- [EXERCISE BRIEF]:
Would you output the listing exactly, with every image omitted?

- [DATASET]:
········

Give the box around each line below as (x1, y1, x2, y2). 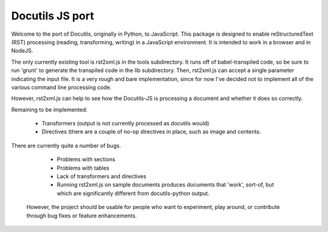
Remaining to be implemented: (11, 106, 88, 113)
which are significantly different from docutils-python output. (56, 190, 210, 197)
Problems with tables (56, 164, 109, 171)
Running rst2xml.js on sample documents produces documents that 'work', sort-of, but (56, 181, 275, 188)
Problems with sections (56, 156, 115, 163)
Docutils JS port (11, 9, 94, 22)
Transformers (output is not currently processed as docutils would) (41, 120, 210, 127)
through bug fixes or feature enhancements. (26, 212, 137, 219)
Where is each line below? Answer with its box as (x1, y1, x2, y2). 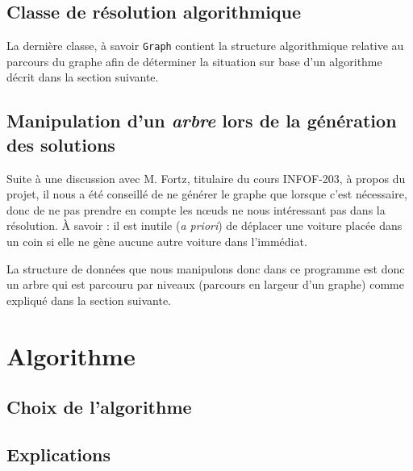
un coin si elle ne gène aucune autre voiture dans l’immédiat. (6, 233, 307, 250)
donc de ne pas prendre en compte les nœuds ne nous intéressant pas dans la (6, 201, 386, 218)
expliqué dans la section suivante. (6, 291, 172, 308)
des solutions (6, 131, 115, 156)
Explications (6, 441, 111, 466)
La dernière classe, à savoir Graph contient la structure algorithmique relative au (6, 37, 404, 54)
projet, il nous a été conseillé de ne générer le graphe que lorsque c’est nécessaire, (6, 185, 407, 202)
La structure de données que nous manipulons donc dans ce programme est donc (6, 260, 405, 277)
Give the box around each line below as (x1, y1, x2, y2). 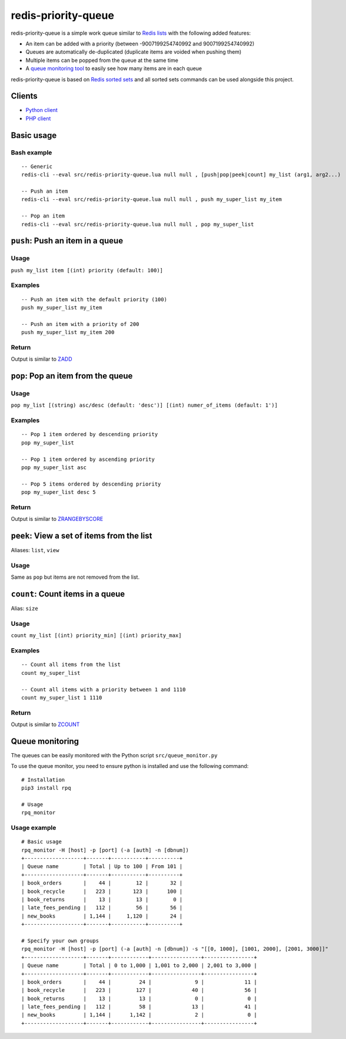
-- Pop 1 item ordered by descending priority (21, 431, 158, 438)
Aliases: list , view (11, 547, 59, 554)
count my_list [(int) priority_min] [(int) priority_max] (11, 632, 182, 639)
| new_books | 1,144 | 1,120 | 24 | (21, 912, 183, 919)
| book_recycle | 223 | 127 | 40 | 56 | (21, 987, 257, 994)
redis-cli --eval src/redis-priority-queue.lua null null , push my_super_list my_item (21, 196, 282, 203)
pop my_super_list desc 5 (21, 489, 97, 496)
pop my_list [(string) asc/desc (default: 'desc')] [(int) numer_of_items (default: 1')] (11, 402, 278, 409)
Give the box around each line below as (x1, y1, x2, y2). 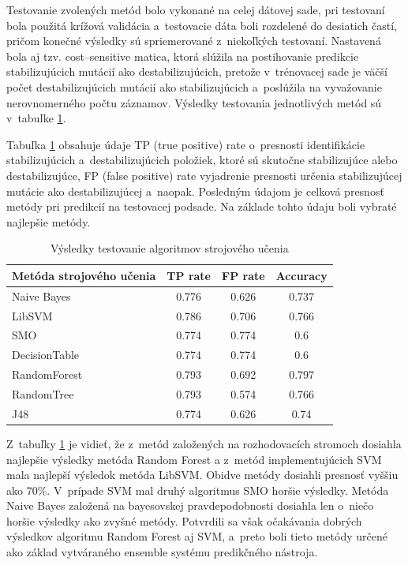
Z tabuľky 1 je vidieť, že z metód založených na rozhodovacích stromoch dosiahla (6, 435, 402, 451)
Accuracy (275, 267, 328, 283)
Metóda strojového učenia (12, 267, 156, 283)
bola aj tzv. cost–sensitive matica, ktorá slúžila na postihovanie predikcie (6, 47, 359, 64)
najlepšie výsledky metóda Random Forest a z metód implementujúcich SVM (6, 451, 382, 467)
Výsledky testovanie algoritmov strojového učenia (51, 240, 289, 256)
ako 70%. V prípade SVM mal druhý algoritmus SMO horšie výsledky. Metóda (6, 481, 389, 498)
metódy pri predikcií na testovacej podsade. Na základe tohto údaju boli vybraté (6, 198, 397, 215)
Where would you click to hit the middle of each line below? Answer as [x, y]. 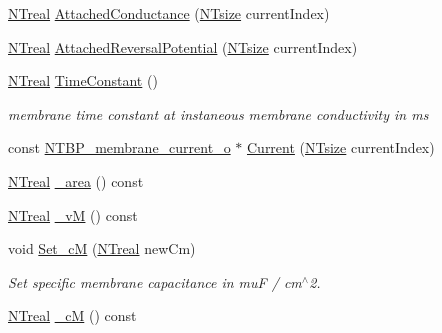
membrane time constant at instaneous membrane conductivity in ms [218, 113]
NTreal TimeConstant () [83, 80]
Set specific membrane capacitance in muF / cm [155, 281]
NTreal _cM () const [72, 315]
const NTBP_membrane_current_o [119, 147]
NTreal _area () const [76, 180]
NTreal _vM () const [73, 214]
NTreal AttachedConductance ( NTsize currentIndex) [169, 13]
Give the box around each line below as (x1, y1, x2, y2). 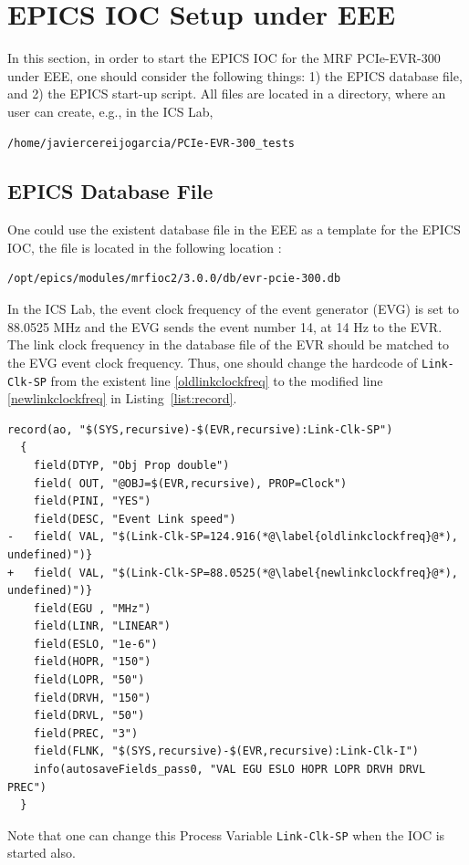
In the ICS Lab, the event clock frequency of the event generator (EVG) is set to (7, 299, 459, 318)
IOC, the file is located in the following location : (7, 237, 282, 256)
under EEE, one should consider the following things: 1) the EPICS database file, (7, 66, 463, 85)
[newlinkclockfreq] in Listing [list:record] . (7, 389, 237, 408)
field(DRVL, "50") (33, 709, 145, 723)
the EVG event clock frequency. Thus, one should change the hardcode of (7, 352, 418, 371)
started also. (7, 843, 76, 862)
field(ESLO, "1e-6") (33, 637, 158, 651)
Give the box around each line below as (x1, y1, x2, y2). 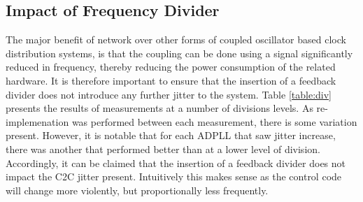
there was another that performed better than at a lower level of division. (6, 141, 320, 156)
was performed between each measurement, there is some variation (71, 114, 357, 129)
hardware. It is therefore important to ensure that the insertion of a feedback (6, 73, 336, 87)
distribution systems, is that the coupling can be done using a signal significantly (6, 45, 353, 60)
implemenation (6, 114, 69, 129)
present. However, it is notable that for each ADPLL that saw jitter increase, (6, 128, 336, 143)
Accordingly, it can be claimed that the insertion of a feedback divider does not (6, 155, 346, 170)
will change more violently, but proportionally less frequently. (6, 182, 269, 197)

········

- [RESPONSE FOR THIS EXERCISE]:
Give the box around each line below as (x1, y1, x2, y2). 
Remaining to be implemented: (11, 106, 88, 113)
which are significantly different from docutils-python output. (56, 190, 210, 197)
Problems with tables (56, 164, 109, 171)
Running rst2xml.js on sample documents produces documents that 'work', sort-of, but (56, 181, 275, 188)
Problems with sections (56, 156, 115, 163)
Docutils JS port (11, 9, 94, 22)
Transformers (output is not currently processed as docutils would) (41, 120, 210, 127)
through bug fixes or feature enhancements. (26, 212, 137, 219)
Where is each line below? Answer with its box as (x1, y1, x2, y2). 
un coin si elle ne gène aucune autre voiture dans l’immédiat. (6, 233, 307, 250)
donc de ne pas prendre en compte les nœuds ne nous intéressant pas dans la (6, 201, 386, 218)
expliqué dans la section suivante. (6, 291, 172, 308)
des solutions (6, 131, 115, 156)
Explications (6, 441, 111, 466)
La dernière classe, à savoir Graph contient la structure algorithmique relative au (6, 37, 404, 54)
projet, il nous a été conseillé de ne générer le graphe que lorsque c’est nécessaire, (6, 185, 407, 202)
La structure de données que nous manipulons donc dans ce programme est donc (6, 260, 405, 277)
Give the box around each line below as (x1, y1, x2, y2). 
-- Pop 1 item ordered by descending priority (21, 431, 158, 438)
Aliases: list , view (11, 547, 59, 554)
count my_list [(int) priority_min] [(int) priority_max] (11, 632, 182, 639)
| new_books | 1,144 | 1,120 | 24 | (21, 912, 183, 919)
| book_recycle | 223 | 127 | 40 | 56 | (21, 987, 257, 994)
redis-cli --eval src/redis-priority-queue.lua null null , push my_super_list my_item (21, 196, 282, 203)
pop my_super_list desc 5 (21, 489, 97, 496)
pop my_list [(string) asc/desc (default: 'desc')] [(int) numer_of_items (default: 1')] (11, 402, 278, 409)
Give the box around each line below as (x1, y1, x2, y2). 
Z tabuľky 1 je vidieť, že z metód založených na rozhodovacích stromoch dosiahla (6, 435, 402, 451)
Accuracy (275, 267, 328, 283)
Metóda strojového učenia (12, 267, 156, 283)
bola aj tzv. cost–sensitive matica, ktorá slúžila na postihovanie predikcie (6, 47, 359, 64)
najlepšie výsledky metóda Random Forest a z metód implementujúcich SVM (6, 451, 382, 467)
Výsledky testovanie algoritmov strojového učenia (51, 240, 289, 256)
ako 70%. V prípade SVM mal druhý algoritmus SMO horšie výsledky. Metóda (6, 481, 389, 498)
metódy pri predikcií na testovacej podsade. Na základe tohto údaju boli vybraté (6, 198, 397, 215)
Where would you click to hit the middle of each line below? Answer as [x, y]. 
membrane time constant at instaneous membrane conductivity in ms [218, 113]
NTreal TimeConstant () [83, 80]
Set specific membrane capacitance in muF / cm [155, 281]
NTreal _cM () const [72, 315]
const NTBP_membrane_current_o [119, 147]
NTreal _area () const [76, 180]
NTreal _vM () const [73, 214]
NTreal AttachedConductance ( NTsize currentIndex) [169, 13]
Give the box around each line below as (x1, y1, x2, y2). 
In the ICS Lab, the event clock frequency of the event generator (EVG) is set to (7, 299, 459, 318)
IOC, the file is located in the following location : (7, 237, 282, 256)
under EEE, one should consider the following things: 1) the EPICS database file, (7, 66, 463, 85)
[newlinkclockfreq] in Listing [list:record] . (7, 389, 237, 408)
field(DRVL, "50") (33, 709, 145, 723)
the EVG event clock frequency. Thus, one should change the hardcode of (7, 352, 418, 371)
started also. (7, 843, 76, 862)
field(ESLO, "1e-6") (33, 637, 158, 651)
Give the box around each line below as (x1, y1, x2, y2). 
there was another that performed better than at a lower level of division. (6, 141, 320, 156)
was performed between each measurement, there is some variation (71, 114, 357, 129)
hardware. It is therefore important to ensure that the insertion of a feedback (6, 73, 336, 87)
distribution systems, is that the coupling can be done using a signal significantly (6, 45, 353, 60)
implemenation (6, 114, 69, 129)
present. However, it is notable that for each ADPLL that saw jitter increase, (6, 128, 336, 143)
Accordingly, it can be claimed that the insertion of a feedback divider does not (6, 155, 346, 170)
will change more violently, but proportionally less frequently. (6, 182, 269, 197)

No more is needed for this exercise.